You leave your parents after marriage by emotionally separating yourself from them. This means setting up clear boundaries that will allow you to give priority to your spouse, support yourself, set up your own rules, and care for your parents without obligation.

Thank God we’re all doing great now. The transformation began when we started to draw clear lines in our relationships. I know this may sound selfish, rude, or even rebellious. But what these lines truly represents is respect. Respect for each other’s interests, resources, and freedom. This article aims to give you ideas on how to set up healthy boundaries with your parents after marriage. It is inspired by the book, Boundaries, by Dr. Henry Cloud and John Townsend.

I highly recommend you get a copy of the book if you want to dive deeper into this topic. You can purchase it by following the links in the recommended reading section below. I’ll earn coffee money from the referral with no extra cost to you.

Disclaimer: this post is based on the author’s own experiences and opinions.

Mother and son cooking in messy kitchen.
Mother and son cooking in a messy kitchen.

1. Move Out Of Your Parents’ House

Moving out is the easiest and most basic way to set boundaries with your parents. Distance will naturally act as a fence that separates our new family from the old. I lived with my parents for three years before we changed address. The truth is we didn’t have plans to move out. I’m the eldest in the family, so my wife and I have already accepted our fate of taking care of my parents in their old age.

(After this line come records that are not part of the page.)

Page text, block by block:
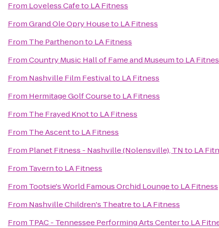
From Loveless Cafeto LA Fitness
FromGrand Ole Opry Houseto LA Fitness
From The Parthenonto LA Fitness
FromCountry Music Hall of Fame and Museumto LA
From Nashville Film Festivalto LA Fitness
From Hermitage Golf Courseto LA Fitness
From The Frayed Knotto LA Fitness
From The Ascentto LA Fitness
From Planet Fitness - Nashville (Nolensville), TN to LA
From Tavernto LA Fitness
From Tootsie's World Famous Orchid Loungeto LA Fitness
From Nashville Children's Theatreto LA Fitness
From TPAC - Tennessee Performing Arts Centerto LA
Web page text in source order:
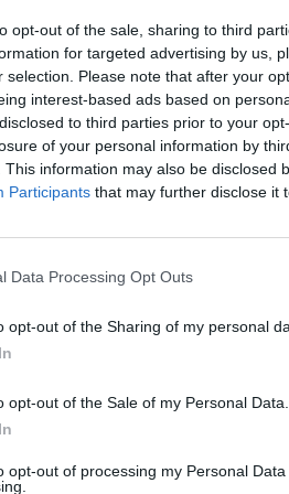
opt-out of the sale, sharing to third
for targeted advertising by us,
selection. Please note that after your
interest-based ads based on
to third parties prior to your
of your personal information by
This information may also be disclosed
Participants that may further disclose it
Data Processing Opt Outs
opt-out of the Sharing of my personal
opt-out of the Sale of my Personal Data.
opt-out of processing my Personal
Baby Panda Kindergarten - Cute Little Panda Play And Learn | Babybus Kids Game Video Fun Baby Panda Care Kids Game - Let's Spot Little Panda BabyBus - Fun Educational Babybus Kids Games
SEE MORE
Break Yarn Art Loop

But our plans changed when tension in the family started to brew. I’m not one hundred percent sure when it began, but my suspicion is at the time when our first child was born. It seems like everyone got too excited about their new roles in the family, which eventually resulted in overstepping our personal boundaries:

  • The brother, now an uncle, who likes to play even when it’s already sleeping time.
  • The parents, now grandparents, who offer foods we don’t permit.
  • The sister, now an aunt, who kisses on the lips.
  • We, the new and tired parents, who overthink and overprotect.

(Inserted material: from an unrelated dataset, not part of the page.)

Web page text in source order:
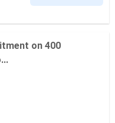
on 400

I’m sure nobody has any ill-will toward the first baby in the family. Each person has good intentions. Yet those intentions don’t necessarily align with one another. We talked over this matter many times in hopes everybody can look at the same page. But it seems each one of us is already sold in our own positions.This is why putting distance is way better than arguing over something that both parties could be right in their own respect.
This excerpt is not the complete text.